__TASK INSTRUCTIONS__:
Within the records below, repeat each line exactly but keep every picture out of the copy.

__LISTED ENTRIES__:
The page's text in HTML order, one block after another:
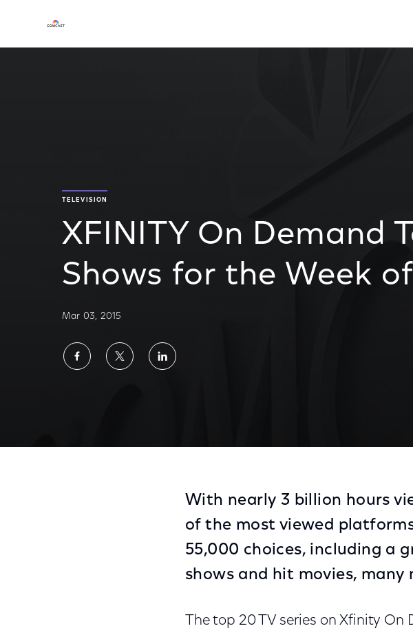
TELEVISION
XFINITY On Demand
Shows for the Week
Mar 03, 2015
ShareShareShare
With nearly 3 billion hours
of the most viewed
55,000 choices, including a
shows and hit movies,
The top 20 TV series on Xfinity On
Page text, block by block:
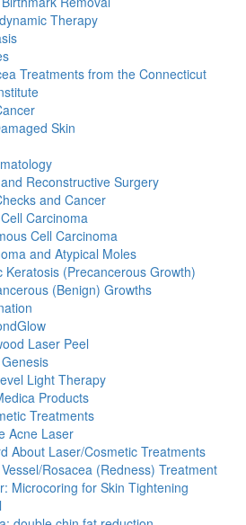
Therapy
Treatments from the Connecticut
Skin
Reconstructive Surgery
and Cancer
Carcinoma
Cell Carcinoma
and Atypical Moles
Keratosis (Precancerous Growth)
(Benign) Growths
Laser Peel
Light Therapy
Products
Treatments
Acne Laser
About Laser/Cosmetic Treatments
Rosacea (Redness) Treatment
Microcoring for Skin Tightening
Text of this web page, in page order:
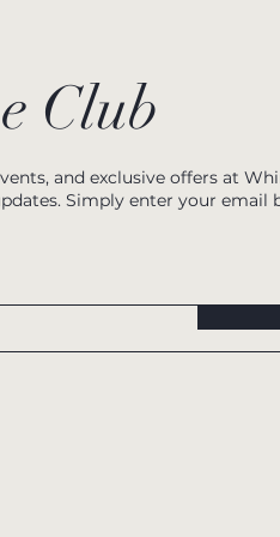
Club
and exclusive offers at
Simply enter your email
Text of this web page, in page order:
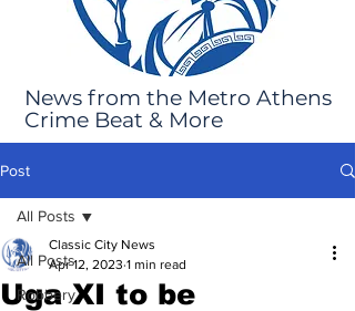
News from the Metro Athens
Crime Beat & More
Post
All Posts
Robbery
All Posts
Uga XI to be
Classic City News
Apr 12, 2023 1 min read
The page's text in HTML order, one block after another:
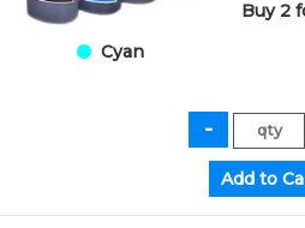
Cyan
Buy 2
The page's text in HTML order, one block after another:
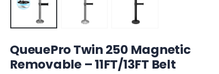
QueuePro Twin 250 Magnetic
Removable – 11FT/13FT Belt
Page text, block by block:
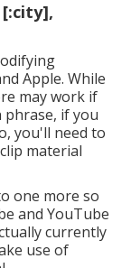
[:city],
Apple. While
may work if
if you
you'll need to
material
one more so
and YouTube
currently
use of
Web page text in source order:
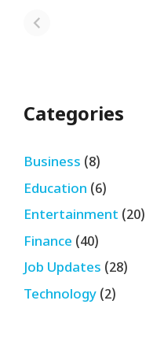
Sale 2024
By USRPTV.COM
Categories
Business (8)
Education (6)
Entertainment (20)
Finance (40)
Job Updates (28)
Technology (2)
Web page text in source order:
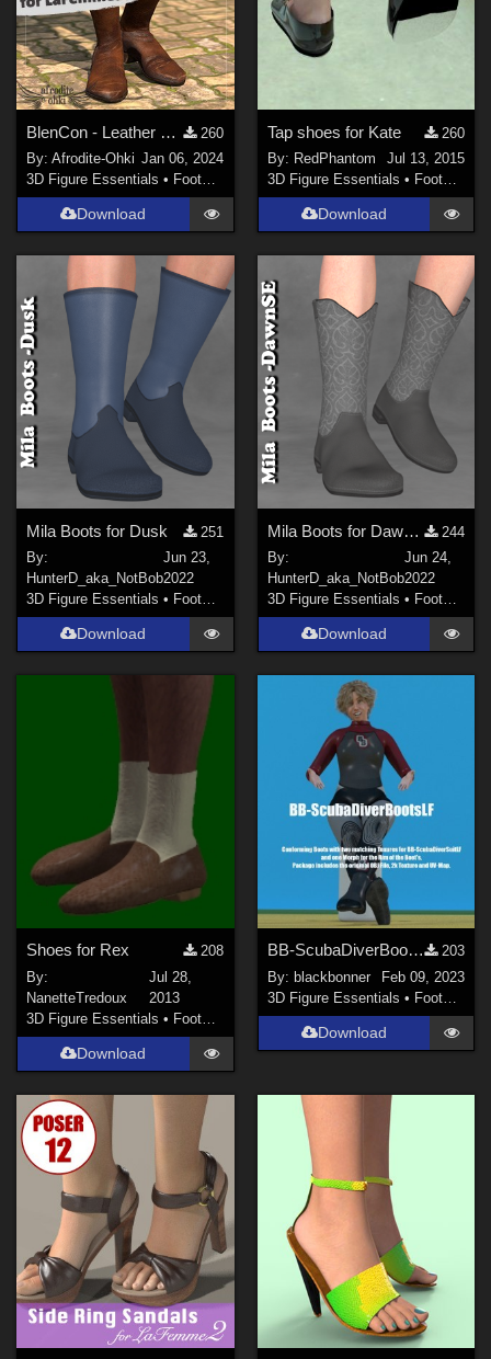
BlenCon - Leather Boots for LaFemme2
260
By:Afrodite-Ohki Jan 06, 2024
3D Figure Essentials • Footwear
Download
Tap shoes for Kate
260
By: RedPhantom
Jul 13, 2015
3D Figure Essentials • Footwear
Download
Mila Boots for Dusk
251
By:
HunterD_aka_NotBob
Jun 23,
2022
3D Figure Essentials • Footwear
Download
Mila Boots for DawnSE
244
By:
HunterD_aka_NotBob
Jun 24,
2022
3D Figure Essentials • Footwear
Download
Shoes for Rex
208
By:
NanetteTredoux
Jul 28,
2013
3D Figure Essentials • Footwear
Download
BB-ScubaDiverBootsForLF
203
By: blackbonner
Feb 09, 2023
3D Figure Essentials • Footwear
Download
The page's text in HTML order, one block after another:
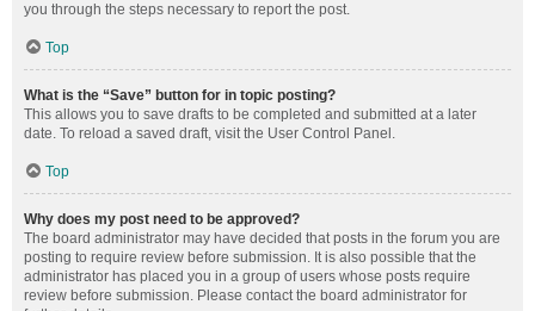
you through the steps necessary to report the post.
Top
What is the “Save” button for in topic posting?
This allows you to save drafts to be completed and submitted at a later
date. To reload a saved draft, visit the User Control Panel.
Top
Why does my post need to be approved?
The board administrator may have decided that posts in the forum you are
posting to require review before submission. It is also possible that the
administrator has placed you in a group of users whose posts require
review before submission. Please contact the board administrator for
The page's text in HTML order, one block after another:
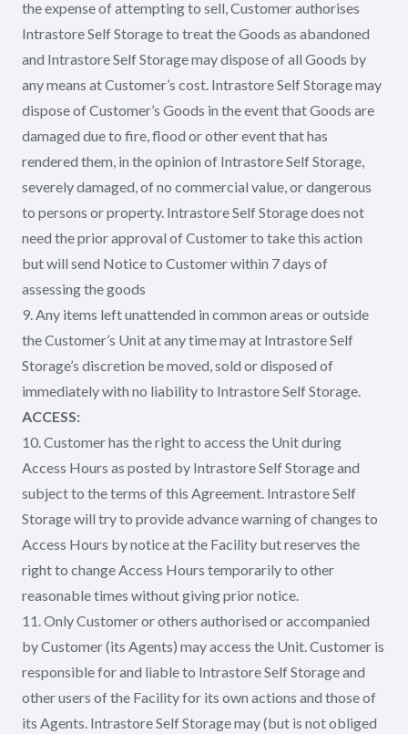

__WRITTEN RESPONSE__:
The page's text in HTML order, one block after another:
TELEVISION
XFINITY On Demand
Shows for the Week
Mar 03, 2015
ShareShareShare
With nearly 3 billion hours
of the most viewed
55,000 choices, including a
shows and hit movies,
The top 20 TV series on Xfinity On
Page text, block by block:
Therapy
Treatments from the Connecticut
Skin
Reconstructive Surgery
and Cancer
Carcinoma
Cell Carcinoma
and Atypical Moles
Keratosis (Precancerous Growth)
(Benign) Growths
Laser Peel
Light Therapy
Products
Treatments
Acne Laser
About Laser/Cosmetic Treatments
Rosacea (Redness) Treatment
Microcoring for Skin Tightening
Text of this web page, in page order:
Club
and exclusive offers at
Simply enter your email
Text of this web page, in page order:
News from the Metro Athens
Crime Beat & More
Post
All Posts
Robbery
All Posts
Uga XI to be
Classic City News
Apr 12, 2023 1 min read
The page's text in HTML order, one block after another:
Cyan
Buy 2
The page's text in HTML order, one block after another:
QueuePro Twin 250 Magnetic
Removable – 11FT/13FT Belt
Page text, block by block:
[:city],
Apple. While
may work if
if you
you'll need to
material
one more so
and YouTube
currently
use of
Web page text in source order:
Sale 2024
By USRPTV.COM
Categories
Business (8)
Education (6)
Entertainment (20)
Finance (40)
Job Updates (28)
Technology (2)
Web page text in source order:
BlenCon - Leather Boots for LaFemme2
260
By:Afrodite-Ohki Jan 06, 2024
3D Figure Essentials • Footwear
Download
Tap shoes for Kate
260
By: RedPhantom
Jul 13, 2015
3D Figure Essentials • Footwear
Download
Mila Boots for Dusk
251
By:
HunterD_aka_NotBob
Jun 23,
2022
3D Figure Essentials • Footwear
Download
Mila Boots for DawnSE
244
By:
HunterD_aka_NotBob
Jun 24,
2022
3D Figure Essentials • Footwear
Download
Shoes for Rex
208
By:
NanetteTredoux
Jul 28,
2013
3D Figure Essentials • Footwear
Download
BB-ScubaDiverBootsForLF
203
By: blackbonner
Feb 09, 2023
3D Figure Essentials • Footwear
Download
The page's text in HTML order, one block after another:
you through the steps necessary to report the post.
Top
What is the “Save” button for in topic posting?
This allows you to save drafts to be completed and submitted at a later
date. To reload a saved draft, visit the User Control Panel.
Top
Why does my post need to be approved?
The board administrator may have decided that posts in the forum you are
posting to require review before submission. It is also possible that the
administrator has placed you in a group of users whose posts require
review before submission. Please contact the board administrator for
The page's text in HTML order, one block after another:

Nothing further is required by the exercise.